Microsoft’s lifecycle calendar has long been predictable: fixed end‑of‑support dates, followed by staged migrations toward newer products and subscription models. This October wave, however, is unusual in scope. The widely publicized end of Windows 10 support was the headline, but the same day also finished mainstream and extended pipelines for older Office perpetual releases, multiple Exchange and Skype for Business server releases, and even certain servicing channels of Windows 11. That aggregation of product sunsets turned October 14 into one of the busiest — and riskiest — single days on many enterprise IT calendars.
This feature unpacks what changed, what remains available as a lifeline, and the operational and security trade‑offs organizations must weigh right now.
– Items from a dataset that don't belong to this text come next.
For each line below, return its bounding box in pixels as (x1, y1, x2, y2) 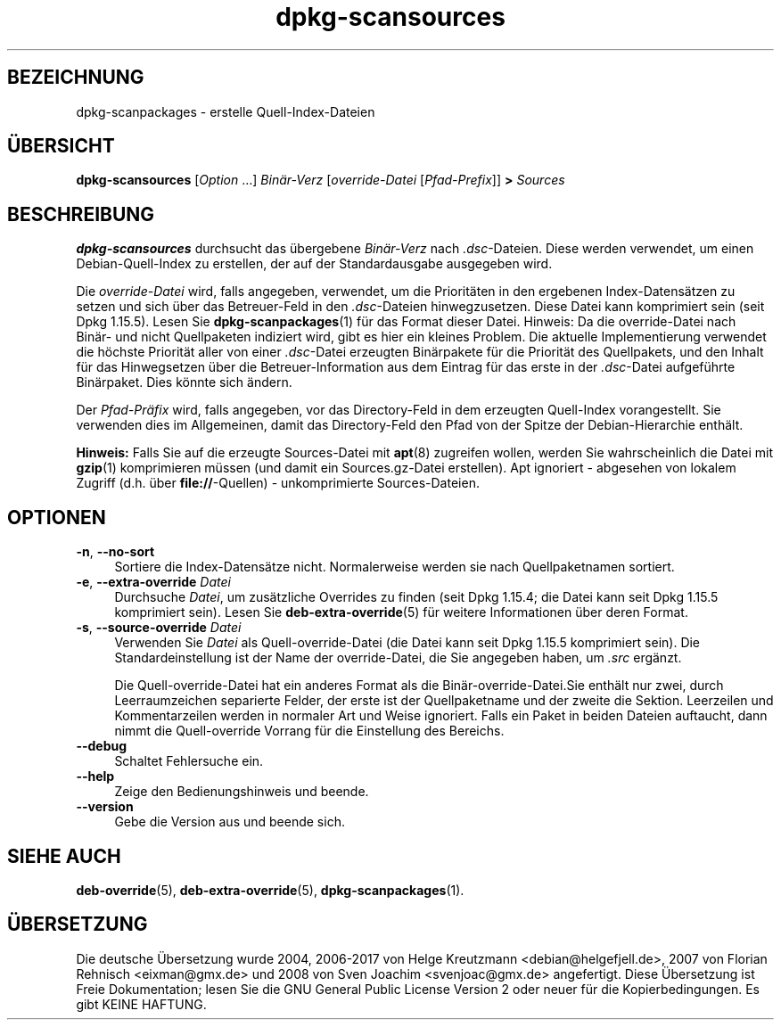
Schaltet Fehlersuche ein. (114, 753, 264, 769)
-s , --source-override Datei (76, 620, 242, 636)
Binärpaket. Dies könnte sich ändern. (76, 374, 292, 390)
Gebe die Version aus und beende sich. (114, 814, 345, 830)
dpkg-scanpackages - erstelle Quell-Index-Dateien (76, 103, 375, 119)
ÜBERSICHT (7, 135, 115, 158)
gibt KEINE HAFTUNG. (76, 996, 207, 1012)
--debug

It cross‑verifies Microsoft’s lifecycle announcements and program briefs, highlights crucial discrepancies administrators should watch for, and offers a prioritized migration checklist for enterprises and small organizations alike.

What reached end of support on October 14, 2025​

The headline: Windows 10​

  • Windows 10 (all supported editions) reached end of support on October 14, 2025. After that date Microsoft stopped providing technical assistance, feature updates, and security updates for Windows 10. Devices continue to operate, but will receive no further public patches.
  • Microsoft offered an Extended Security Updates (ESU) program as a one‑year bridge for consumers and a multi‑year option for commercial customers. The consumer program provides a one‑year security patch window that runs through October 13, 2026; commercial ESU options are available through Volume Licensing with a tiered renewal model.
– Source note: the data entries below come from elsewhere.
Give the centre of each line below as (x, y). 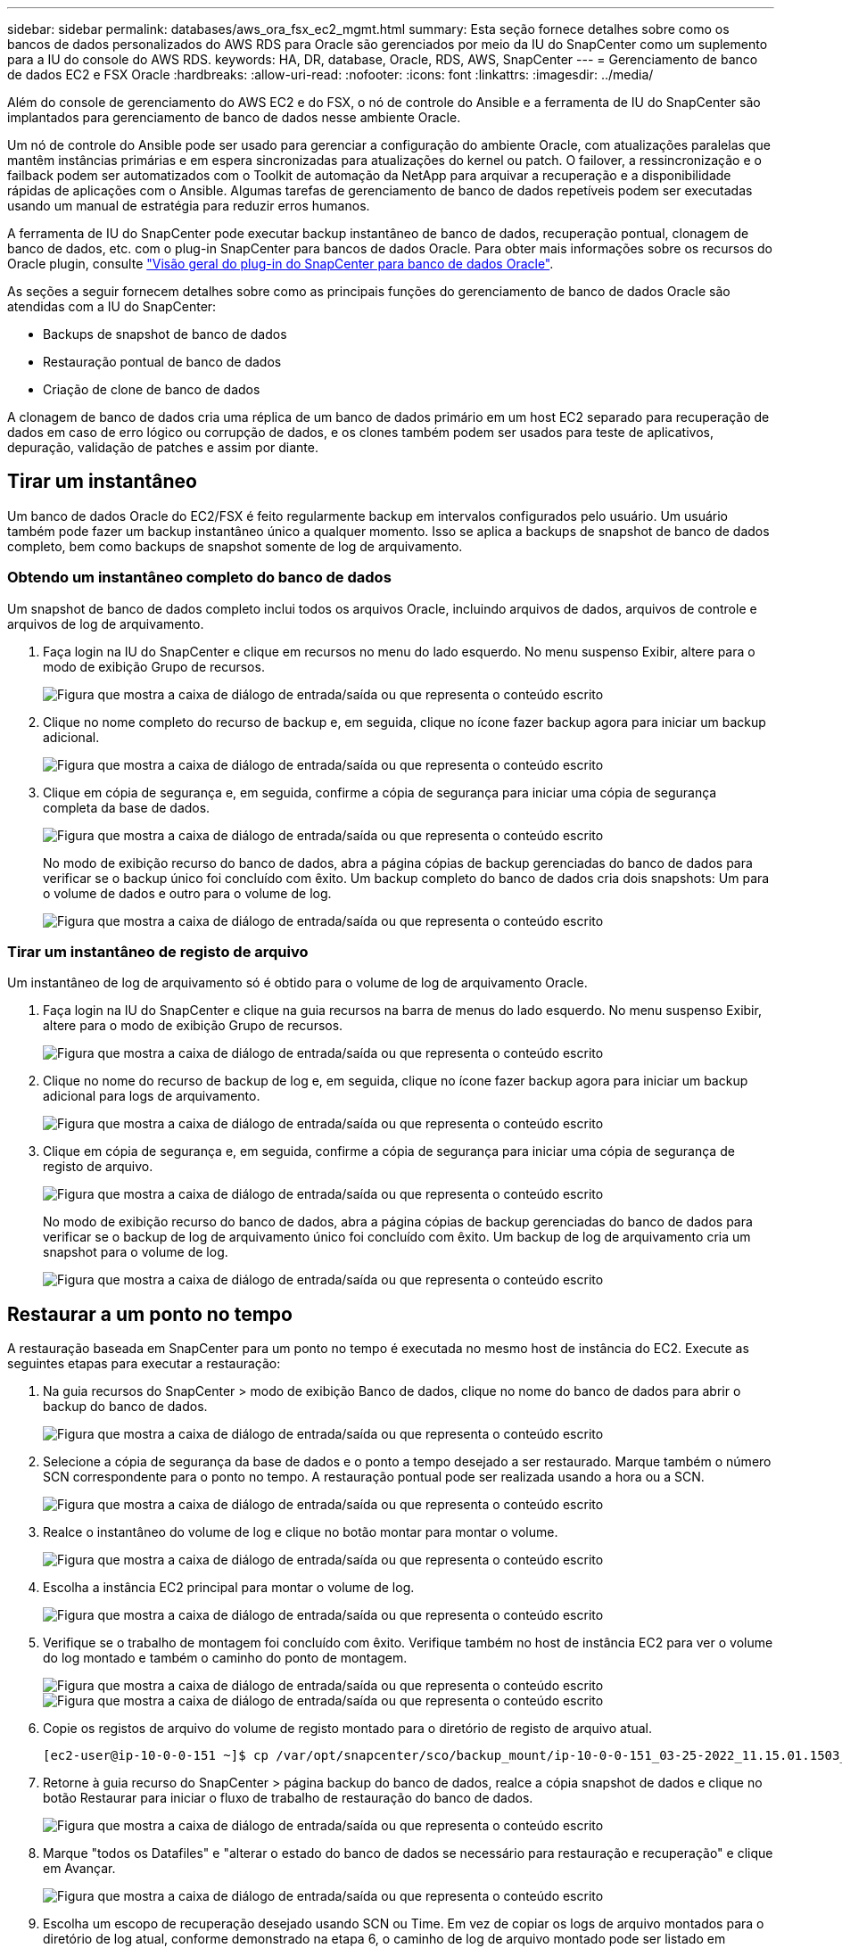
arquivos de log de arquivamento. (106, 623)
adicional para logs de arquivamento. (152, 1096)
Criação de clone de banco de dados (152, 389)
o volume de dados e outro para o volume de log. (187, 893)
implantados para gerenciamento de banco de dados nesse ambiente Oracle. (234, 117)
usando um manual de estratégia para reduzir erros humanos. (189, 206)
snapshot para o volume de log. (136, 1252)
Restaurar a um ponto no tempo (150, 1314)
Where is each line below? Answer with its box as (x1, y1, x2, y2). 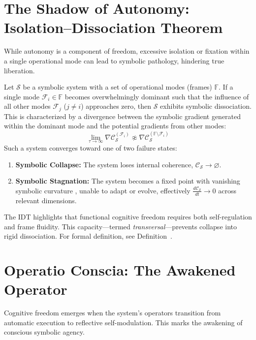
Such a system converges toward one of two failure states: (4, 142, 177, 153)
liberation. (4, 65, 35, 75)
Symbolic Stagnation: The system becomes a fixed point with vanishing (15, 176, 240, 186)
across (218, 185, 236, 195)
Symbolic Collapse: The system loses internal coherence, (15, 159, 193, 169)
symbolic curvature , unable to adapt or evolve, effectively (15, 185, 191, 195)
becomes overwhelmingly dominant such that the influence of (64, 91, 249, 101)
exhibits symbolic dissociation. (160, 101, 252, 111)
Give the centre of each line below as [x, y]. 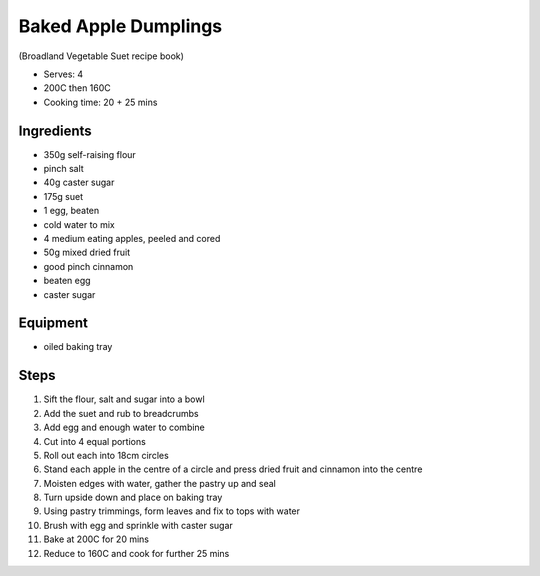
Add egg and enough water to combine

Office perpetual editions​

  • Office 2016 and Office 2019 (perpetual licenses) also reached end of support on October 14, 2025. Microsoft has formally stated there will be no ESU program for these perpetual Office versions — they will not receive security updates after this date. Organizations relying on Office 2016/2019 must migrate to Microsoft 365 (subscription) or to Office LTSC 2024 to retain supported, on‑premises, perpetual licensing.
  • Office LTSC 2024 (Long Term Servicing Channel) is the perpetual‑license alternative Microsoft is offering; its fixed lifecycle runs to October 2029 for supported editions. That buys on‑premises customers a longer supported runway, but LTSC intentionally omits the continuous feature updates that Microsoft 365 subscribers receive.

Exchange and Skype for Business servers​

  • Exchange Server 2016 and Exchange Server 2019 moved to end of support on October 14, 2025. Microsoft’s lifecycle pages and Exchange team communications stress that security and non‑security fixes will cease for these versions after that date.
  • Skype for Business Server 2015 and 2019, along with client versions aligned to those releases, also reached end of support the same day. Microsoft’s guidance pushes migrations to Skype for Business Server Subscription Edition (SE) or to Microsoft Teams.
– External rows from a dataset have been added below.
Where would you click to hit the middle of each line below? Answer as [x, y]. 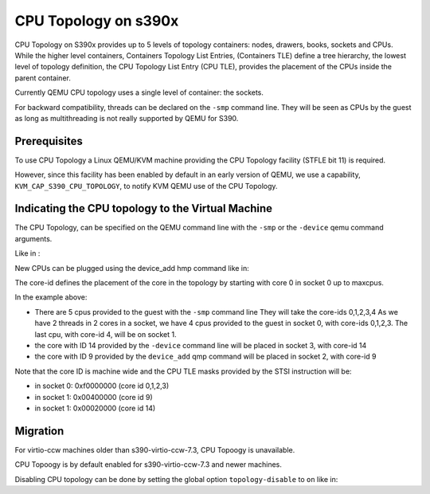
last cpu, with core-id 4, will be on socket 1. [106, 334]
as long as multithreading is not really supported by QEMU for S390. [127, 118]
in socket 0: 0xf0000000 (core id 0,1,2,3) [102, 386]
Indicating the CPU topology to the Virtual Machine [144, 208]
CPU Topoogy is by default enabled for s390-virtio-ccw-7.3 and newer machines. [149, 465]
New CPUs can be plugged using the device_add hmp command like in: [132, 268]
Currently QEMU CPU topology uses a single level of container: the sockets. [139, 92]
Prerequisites [49, 141]
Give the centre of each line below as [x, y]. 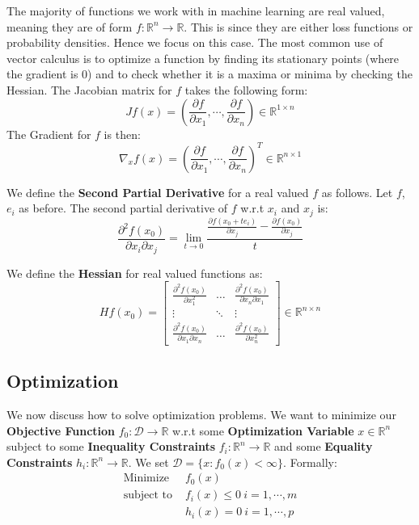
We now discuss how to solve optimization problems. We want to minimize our [201, 415]
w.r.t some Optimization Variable [263, 430]
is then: [122, 134]
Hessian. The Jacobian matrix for [89, 89]
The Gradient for [49, 134]
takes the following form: [246, 89]
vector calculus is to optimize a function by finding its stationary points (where [203, 58]
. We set [148, 462]
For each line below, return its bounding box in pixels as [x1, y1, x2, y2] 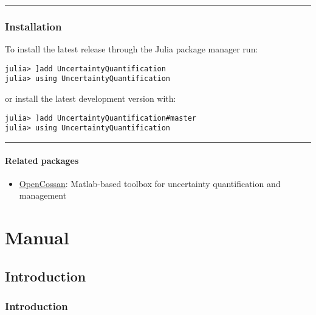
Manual [5, 225, 69, 250]
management [19, 189, 67, 202]
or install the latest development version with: [5, 92, 176, 105]
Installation [5, 18, 62, 34]
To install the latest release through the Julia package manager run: [5, 43, 258, 55]
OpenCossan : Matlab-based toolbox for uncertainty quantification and [19, 177, 281, 189]
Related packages [5, 154, 79, 166]
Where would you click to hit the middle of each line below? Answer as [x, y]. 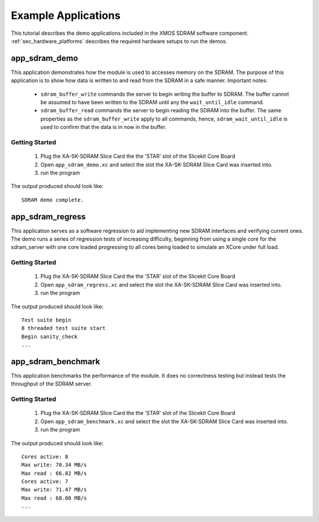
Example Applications [66, 15]
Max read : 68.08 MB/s [54, 498]
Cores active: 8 [45, 456]
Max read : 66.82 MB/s [54, 473]
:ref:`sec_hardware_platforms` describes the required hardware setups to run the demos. [119, 41]
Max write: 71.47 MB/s [54, 490]
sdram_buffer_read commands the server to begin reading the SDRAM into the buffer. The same [161, 111]
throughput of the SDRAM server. [51, 384]
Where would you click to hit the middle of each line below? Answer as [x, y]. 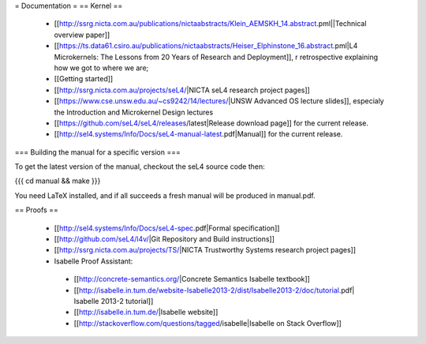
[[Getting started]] [84, 79]
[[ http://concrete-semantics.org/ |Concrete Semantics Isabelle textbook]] [192, 279]
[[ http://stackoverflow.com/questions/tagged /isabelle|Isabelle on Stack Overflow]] [208, 323]
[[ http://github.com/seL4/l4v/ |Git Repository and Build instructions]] [164, 239]
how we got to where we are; [101, 68]
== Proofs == [36, 210]
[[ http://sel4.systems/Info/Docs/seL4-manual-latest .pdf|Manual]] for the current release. [198, 134]
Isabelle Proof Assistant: [93, 261]

The lifeline: Extended Security Updates (ESU) programs and limits​

Windows 10 ESU: consumer and commercial differences​

Microsoft set up two separate ESU paths for Windows 10:
  • Consumer ESU: a one‑year program ending October 13, 2026, with three enrollment options — free enrollment via cloud backup/synced Microsoft account, redemption of 1,000 Microsoft Rewards points, or a one‑time $30 purchase. Enrolment requires Windows 10 version 22H2 and an administrative Microsoft account on the device. This consumer ESU covers security updates rated Critical or Important by the Microsoft Security Response Center (MSRC) and does not include support or feature updates.
  • Commercial ESU: available via Volume Licensing for organizations, commercially priced per device with the possibility to renew annually for up to three years. Microsoft published a stepped pricing structure intended to discourage long‑term reliance: Year 1 list pricing is modest relative to replacement costs, but subsequent years increase and are commonly modeled to double annually, emphasizing migration rather than indefinite deferral. This ESU also only delivers security updates and not full technical support.
Important operational considerations:
  • ESU is a bridge, not a port in the storm. It’s explicitly time‑boxed and limited to Critical/Important security fixes.
  • Consumer ESU ties enrollment to a Microsoft account and cloud sync — a privacy and compliance trade‑off that may be unacceptable in regulated or isolated environments.
  • Commercial ESU pricing can become material at scale; organizations must model ESU costs against procurement and migration expenses.

Exchange and Skype for Business ESU: a last‑minute six‑month offer​

For on‑premises messaging and UC systems, Microsoft introduced a narrow, private ESU program for Exchange Server 2016/2019 and Skype for Business Server 2015/2019:
  • This program is six months long and runs through April 14, 2026. It is not an extension of lifecycle support; instead, it offers private delivery of any Critical or Important security updates that Microsoft elects to issue during that six‑month window. Microsoft does not guarantee updates will be released. Enrollment requires contacting Microsoft account teams and is priced per server.
Why this matters:
  • Many organizations still operate on‑premises Exchange or Skype servers for regulatory, latency, or air‑gapped reasons. The six‑month ESU buys time — and only time — for final migration to Exchange Subscription Edition (SE) or to cloud services like Exchange Online/Teams.
  • The private nature of the ESU (updates delivered privately, not via public update channels) requires planning for testing and deployment pipelines that accommodate non‑public patch delivery.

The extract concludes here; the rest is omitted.